[One] way by which we receive revelation is the way that the Prophet Enos spoke of. After he had gone up and received the great commission to carry on the work and to write the record, he penned this very significant statement in his record in the Book of Mormon. ‘And while I was thus struggling in the spirit, behold, the voice of the Lord came into my mind again, saying …’ (Enos 10.) In other words, sometimes we hear the voice of the Lord coming into our minds, and when it comes the impressions are just as strong as though he were talking as with a trumpet into our ear. Jeremiah says something like that in Jeremiah 1:4: ‘Then the word of the Lord came unto me, saying …’ He was having the voice of the Lord into his mind, as Enos said.

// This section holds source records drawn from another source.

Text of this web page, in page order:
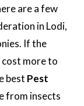
are a few
in Lodi,
If the
more to
best Pest
from insects
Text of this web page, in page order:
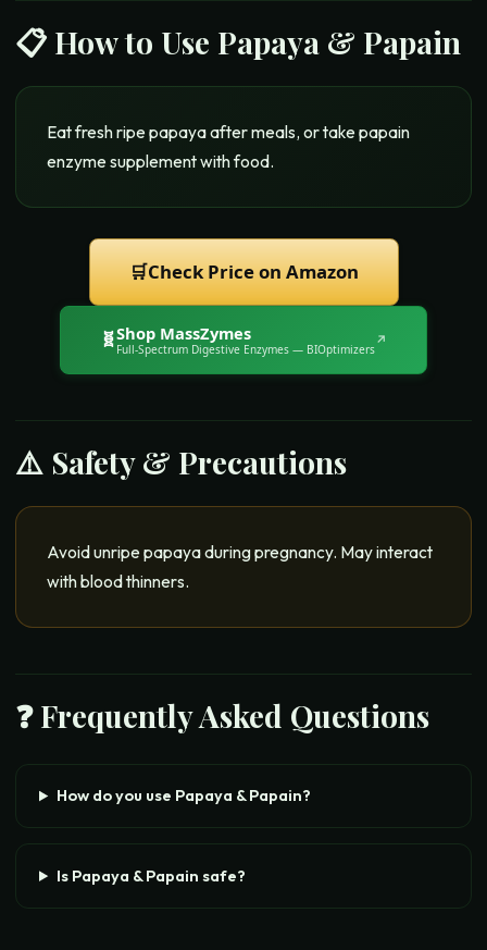
📋 How to Use Papaya & Papain
Eat fresh ripe papaya after meals, or take papain
enzyme supplement with food.
🛒Check Price on Amazon
🧬Shop MassZymes
Full-Spectrum Digestive Enzymes — BIOptimizers
↗
⚠️ Safety & Precautions
Avoid unripe papaya during pregnancy. May interact
with blood thinners.
❓ Frequently Asked Questions
How do you use Papaya & Papain?
Is Papaya & Papain safe?
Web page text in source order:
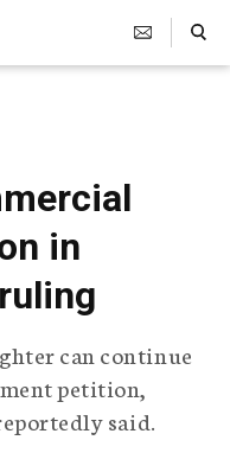
Search Toggle
in
can continue
petition,
said.

In the story of the Book of Mormon we have Nephi upbraiding his brothers, calling them to repentance; and in his statement to them he gives voice to the same thought when he says, ‘And he hath spoken unto you in a still, small voice, but ye were past feeling, that ye could not feel his words.’ (1 Nephi 17:45.) Thus the Lord, by revelation, brings into our minds as though a voice were speaking.
May I bear humble testimony, if I may be pardoned, to that fact? I was once in a situation where I needed help. The Lord knew I needed help and I was on an important mission. I was awakened in the hours of the morning—as though someone had wakened me to straighten me out on something that I had planned to do in a contrary course—and there was clearly mapped out before me as I lay there that morning, just as surely as though someone had sat on the edge of my bed and told me what to do. Yes, the voice of the Lord comes into our minds, and we are directed thereby.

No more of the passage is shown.